[Working data — start]
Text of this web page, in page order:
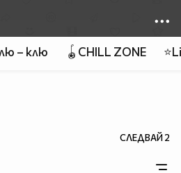
– клю 🪀CHILL ZONE
СЛЕДВАЙ2
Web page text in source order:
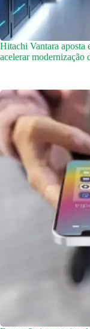
Hitachi Vantara aposta
acelerar modernização
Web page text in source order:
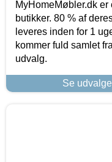
MyHomeMøbler.dk
butikker. 80 % af
leveres inden for 1
kommer fuld samlet
udvalg.
Se
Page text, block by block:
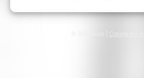
Create my
[Working data — finish]
- [To do]: Now write out the data word for word, skipping every picture in it.

- [Exercise response]:
Text of this web page, in page order:
– клю 🪀CHILL ZONE
СЛЕДВАЙ2
Web page text in source order:
Hitachi Vantara aposta
acelerar modernização
Web page text in source order:
MyHomeMøbler.dk
butikker. 80 % af
leveres inden for 1
kommer fuld samlet
udvalg.
Se
Page text, block by block:
Create my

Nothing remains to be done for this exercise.